Files are renamed for convenience.

Note: the parameter used here for fastq-dump are for generating simple FASTQ files, ``–defline-seq ‘@$ac.$si’`` reduces the information in the headers to the accession number and the read id, ``–split-files`` is to separate both read-ends in different files, finally ``-X 100000000`` is to download only the first 100 Million reads of each replicate

Note: alternatively you can also directly download the FASTQ from http://www.ebi.ac.uk/

Compression

Each of these 8 files, contains 100M reads of 75 nucleotides each, and occupies ~17 Gb (total 130 Gb).
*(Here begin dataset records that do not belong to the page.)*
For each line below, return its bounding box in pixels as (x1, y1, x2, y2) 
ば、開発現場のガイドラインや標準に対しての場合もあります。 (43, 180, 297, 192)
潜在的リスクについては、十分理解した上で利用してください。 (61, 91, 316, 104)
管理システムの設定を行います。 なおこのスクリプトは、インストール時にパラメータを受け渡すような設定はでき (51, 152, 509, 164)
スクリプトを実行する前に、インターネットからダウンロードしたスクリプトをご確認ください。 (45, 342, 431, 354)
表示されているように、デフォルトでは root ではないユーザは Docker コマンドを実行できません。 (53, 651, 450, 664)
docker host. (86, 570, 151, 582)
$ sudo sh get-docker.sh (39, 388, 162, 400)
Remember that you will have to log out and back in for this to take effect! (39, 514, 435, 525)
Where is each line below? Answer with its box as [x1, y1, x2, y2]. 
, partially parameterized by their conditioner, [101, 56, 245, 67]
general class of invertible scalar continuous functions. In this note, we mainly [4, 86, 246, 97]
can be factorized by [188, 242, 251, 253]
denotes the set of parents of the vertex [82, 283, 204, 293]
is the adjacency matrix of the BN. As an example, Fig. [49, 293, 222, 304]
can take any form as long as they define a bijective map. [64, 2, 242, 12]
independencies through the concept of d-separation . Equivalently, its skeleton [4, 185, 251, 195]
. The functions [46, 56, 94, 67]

Internally we use DSRC (Roguski and Deorowicz, 2014) that allows better compression ration and, more importantly, faster decompression:

%%bash

dsrc c -t8 FASTQs/mouse_B_rep1_1.fastq FASTQs/mouse_B_rep1_1.fastq.dsrc
dsrc c -t8 FASTQs/mouse_B_rep1_2.fastq FASTQs/mouse_B_rep1_2.fastq.dsrc
dsrc c -t8 FASTQs/mouse_B_rep2_1.fastq FASTQs/mouse_B_rep2_1.fastq.dsrc
dsrc c -t8 FASTQs/mouse_B_rep2_2.fastq FASTQs/mouse_B_rep2_2.fastq.dsrc
dsrc c -t8 FASTQs/mouse_PSC_rep1_1.fastq FASTQs/mouse_PSC_rep1_1.fastq.dsrc
dsrc c -t8 FASTQs/mouse_PSC_rep1_2.fastq FASTQs/mouse_PSC_rep1_2.fastq.dsrc
dsrc c -t8 FASTQs/mouse_PSC_rep2_1.fastq FASTQs/mouse_PSC_rep2_1.fastq.dsrc
dsrc c -t8 FASTQs/mouse_PSC_rep2_2.fastq FASTQs/mouse_PSC_rep2_2.fastq.dsrc

After compression we reduce the total size to 27 Gb (20% of the original size, and dsrc ensures fast reading of the compressed data)
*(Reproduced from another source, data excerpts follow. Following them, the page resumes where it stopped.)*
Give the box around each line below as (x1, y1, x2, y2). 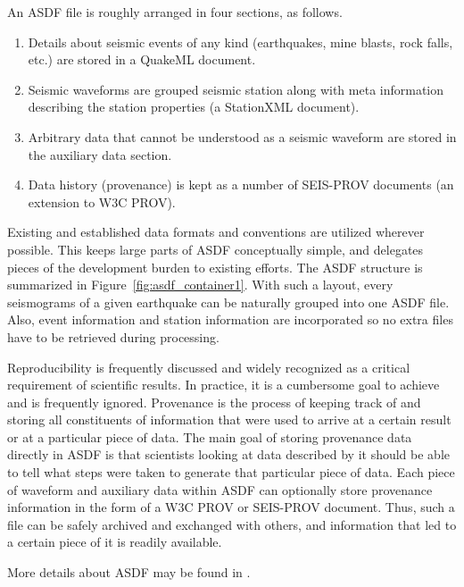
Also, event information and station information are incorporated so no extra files (7, 310, 453, 329)
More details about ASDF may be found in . (7, 563, 251, 582)
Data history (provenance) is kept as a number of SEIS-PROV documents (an (28, 175, 454, 194)
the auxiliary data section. (28, 145, 172, 164)
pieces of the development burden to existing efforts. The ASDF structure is (7, 257, 423, 276)
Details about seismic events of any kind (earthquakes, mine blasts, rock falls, (28, 32, 453, 51)
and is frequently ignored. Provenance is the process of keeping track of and (7, 392, 421, 411)
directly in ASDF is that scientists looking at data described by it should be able (7, 445, 451, 464)
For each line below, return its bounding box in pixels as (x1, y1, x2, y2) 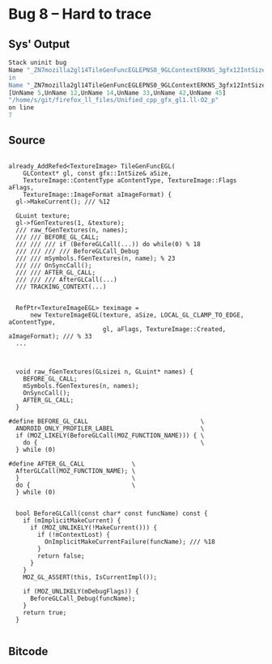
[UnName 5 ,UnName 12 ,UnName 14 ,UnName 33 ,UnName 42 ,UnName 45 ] (8, 88, 227, 97)
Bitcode (8, 645, 49, 658)
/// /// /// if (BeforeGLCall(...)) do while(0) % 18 (15, 240, 201, 248)
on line (8, 104, 35, 112)
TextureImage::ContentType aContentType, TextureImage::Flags (23, 176, 237, 185)
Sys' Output (8, 37, 70, 51)
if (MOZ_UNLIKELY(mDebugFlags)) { (23, 587, 139, 595)
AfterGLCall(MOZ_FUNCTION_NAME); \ (15, 466, 136, 475)
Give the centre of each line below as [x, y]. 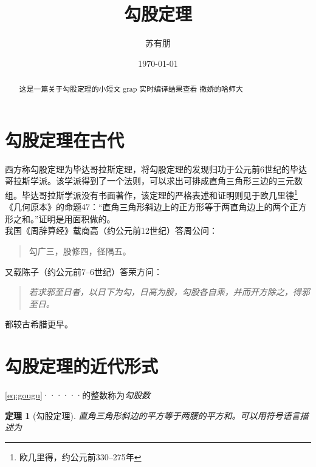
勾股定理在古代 [65, 139]
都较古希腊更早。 [39, 324]
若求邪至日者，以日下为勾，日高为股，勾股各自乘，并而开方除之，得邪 [169, 292]
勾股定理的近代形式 [82, 366]
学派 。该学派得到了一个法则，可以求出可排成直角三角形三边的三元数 [166, 181]
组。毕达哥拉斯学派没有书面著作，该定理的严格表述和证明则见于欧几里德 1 [151, 194]
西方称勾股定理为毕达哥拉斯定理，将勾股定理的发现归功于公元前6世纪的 [147, 169]
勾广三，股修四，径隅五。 [80, 251]
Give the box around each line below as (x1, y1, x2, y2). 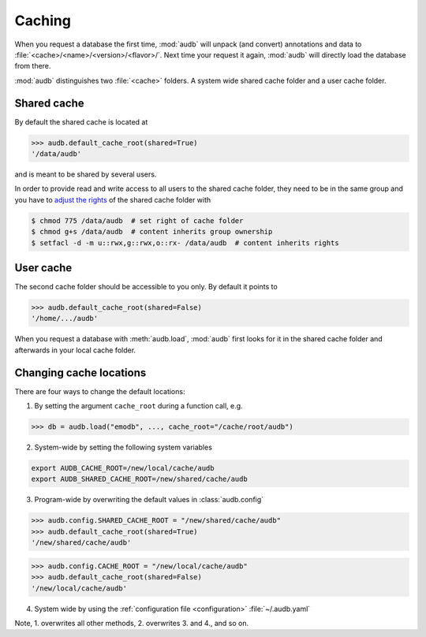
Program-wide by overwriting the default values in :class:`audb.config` (34, 495, 264, 505)
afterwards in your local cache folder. (14, 345, 136, 355)
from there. (14, 61, 51, 71)
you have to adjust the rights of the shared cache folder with (14, 195, 211, 204)
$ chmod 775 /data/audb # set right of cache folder (31, 216, 244, 225)
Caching (14, 12, 71, 29)
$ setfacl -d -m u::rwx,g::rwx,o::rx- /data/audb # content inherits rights (31, 238, 339, 248)
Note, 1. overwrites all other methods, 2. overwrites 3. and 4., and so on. (14, 618, 248, 628)

Note: - using gzip instead reduces size to ~38 Gb (occupies ~40% more than dsrc compressed files) - using bzip2 instead reduces size to ~31 Gb (occupies ~15% more than dsrc compressed files)

Both are much slower to generate and read

Cleanup

%%bash

rm -f FASTQs/mouse_B_rep1_1.fastq
rm -f FASTQs/mouse_B_rep1_2.fastq
rm -f FASTQs/mouse_B_rep2_1.fastq
rm -f FASTQs/mouse_B_rep2_2.fastq
rm -f FASTQs/mouse_PSC_rep1_1.fastq
rm -f FASTQs/mouse_PSC_rep1_2.fastq
rm -f FASTQs/mouse_PSC_rep2_1.fastq
rm -f FASTQs/mouse_PSC_rep2_2.fastq

References

[^](#ref-1) Stadhouders R, Vidal E, Serra F, Di Stefano B et al. 2018. Transcription factors orchestrate dynamic interplay between genome topology and gene regulation during cell reprogramming.

[^](#ref-4) Roguski, :raw-latex:`Lukasz `and Deorowicz, Sebastian. 2014. DSRC 2—Industry-oriented compression of FASTQ files.